Wednesday, December 12, 2007
Ho, ho, huh?
You knew I couldn’t leave this one alone…
Santa Claus: What in the world is this all about? I mean, I know Santa had kind, humble origins as St. Nicholas, but then he kept getting twisted and messed with until he had morphed into some crazy, boisterous, larger-than-life icon that bears little resemblance to the original… And that’s a shame unto itself.
But why, oh why, is every stranger intent upon making sure my kid milks this Santa concept for all it’s worth? Everywhere we go, everyone who lays eyes upon him is asking, “Are you going to get some presents from Santa? Did you tell Santa what you want for Christmas? Have you been a good boy so Santa will bring you lots of things?” These people aren’t familiar to us; I could be a Jehovah’s Witness or Jewish and they’d never know. Maybe I should buy the kid a little skullcap or something, but that would be wrong (because he’s not old enough, technically, to wear one—and because it would fly completely in the face of what I really do believe.)
Anyway. It’s weird. Step away from “tradition” for a minute and think about it: these strangers are asking my kid if he’s going to behave well so that a person he does not know will reward him with goods. These people, well-meaning though they may be, are inquiring of my son whether he plans to go sit on a big, fat, strange man’s lap and tell him his innermost desires. Isn’t that a tad odd, really? Take away the red and white uniform and beard, and there's a guy in a busy, crowded place, encouraging kids to sit on his lap and tell him what they want, asking them if they've been naughty or nice... You know what you’d likely have in the eyes of the world, don’t you? A pedophile. And what are we telling our kids all the time? Watch out for strangers, don’t talk to strangers, don’t let anyone touch you or do anything to you that makes you uncomfortable. It’s no wonder many little kids are frightened of the guy!

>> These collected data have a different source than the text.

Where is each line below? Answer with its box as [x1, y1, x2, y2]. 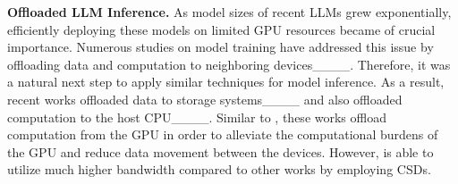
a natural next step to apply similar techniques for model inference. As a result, [7, 72, 445, 91]
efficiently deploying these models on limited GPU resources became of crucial [7, 20, 436, 38]
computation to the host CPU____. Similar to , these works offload [7, 107, 386, 126]
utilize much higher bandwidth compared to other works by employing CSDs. [7, 160, 431, 179]
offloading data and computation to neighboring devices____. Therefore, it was [7, 54, 451, 73]
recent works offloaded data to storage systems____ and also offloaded [7, 89, 403, 108]
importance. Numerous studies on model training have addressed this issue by [7, 38, 434, 56]
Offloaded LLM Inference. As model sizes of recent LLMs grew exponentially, [7, 3, 452, 21]
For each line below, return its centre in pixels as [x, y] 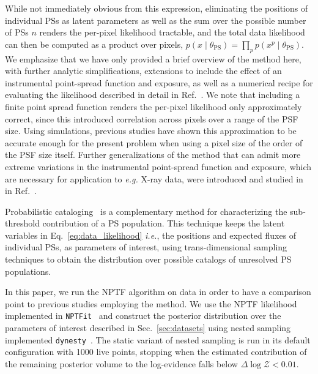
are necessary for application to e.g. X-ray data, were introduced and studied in [154, 178]
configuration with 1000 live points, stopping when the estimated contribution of [156, 352]
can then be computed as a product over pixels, [94, 44]
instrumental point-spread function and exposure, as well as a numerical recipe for [159, 82]
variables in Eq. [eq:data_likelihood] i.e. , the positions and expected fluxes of [151, 235]
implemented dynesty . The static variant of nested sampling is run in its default [158, 339]
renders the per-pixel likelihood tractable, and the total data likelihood [172, 32]
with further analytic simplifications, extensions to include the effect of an [143, 71]
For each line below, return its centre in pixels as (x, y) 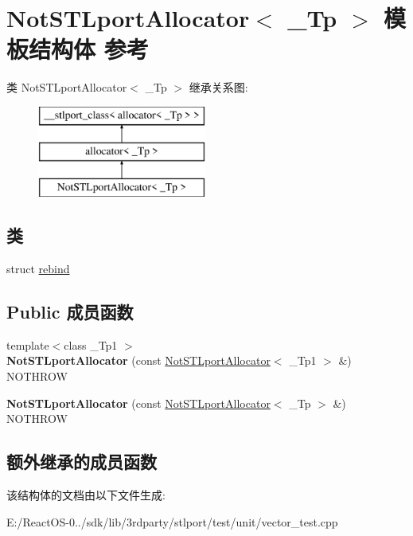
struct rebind (38, 269)
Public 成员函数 (70, 312)
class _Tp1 (91, 344)
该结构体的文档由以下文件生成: (86, 495)
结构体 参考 (89, 49)
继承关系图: (218, 87)
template (28, 344)
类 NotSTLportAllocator (67, 87)
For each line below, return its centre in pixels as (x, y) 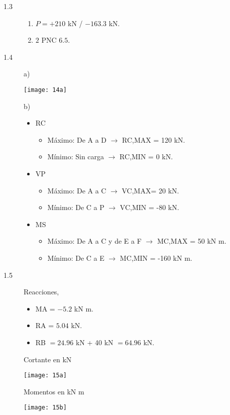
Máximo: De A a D (77, 139)
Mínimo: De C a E (76, 257)
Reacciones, (41, 292)
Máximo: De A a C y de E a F (94, 241)
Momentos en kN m (54, 391)
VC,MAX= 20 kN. (150, 190)
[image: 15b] (45, 408)
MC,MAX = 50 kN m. (192, 241)

And seriously, did you look forward to that experience when you were a kid? I don’t clearly recall the moment, but I do have a faint memory of intense anxiety and skipping heart prior to the sitting, and then huge relief after the dirty deed was done. It was not enjoyable; it was a ritual you performed because you truly believed it was the only way to get what you wanted on Christmas morning. Hmmm. Is this a healthy message to send? It kind of bears a ghostly resemblance to prostitution… Okay, that’s a stretch. But still.
So, we’re not in a hurry to usher Marcus into a crowded store to sit on anyone’s lap. It takes the focus off of the real reason we celebrate the holiday—after all, nobody’s wishing me a merry Sant’mas yet, thank goodness—but frankly, it just seems like an ordeal that can be delayed for a while. I think he’d be terrified of the guy, after all, and I can’t justify terrorizing my own child. Besides, we’ve downplayed the whole Santa end of Christmas as much as we can; we should take full advantage of his ignorance. I know, I know; inevitably, he will run into kids who feed the frenzy and plant greed in my sweet little one like bad weeds. But until that happens, we’ll politely acknowledge Santa, answer any questions about him, and then change the subject.
Besides, I want to check online and find out if the big department stores run an Act 34 on their seasonal Santas. Look how many perverts still manage to sneak into the school systems, and those organizations run all sorts of background checks prior to employing someone. Makes you wonder, eh?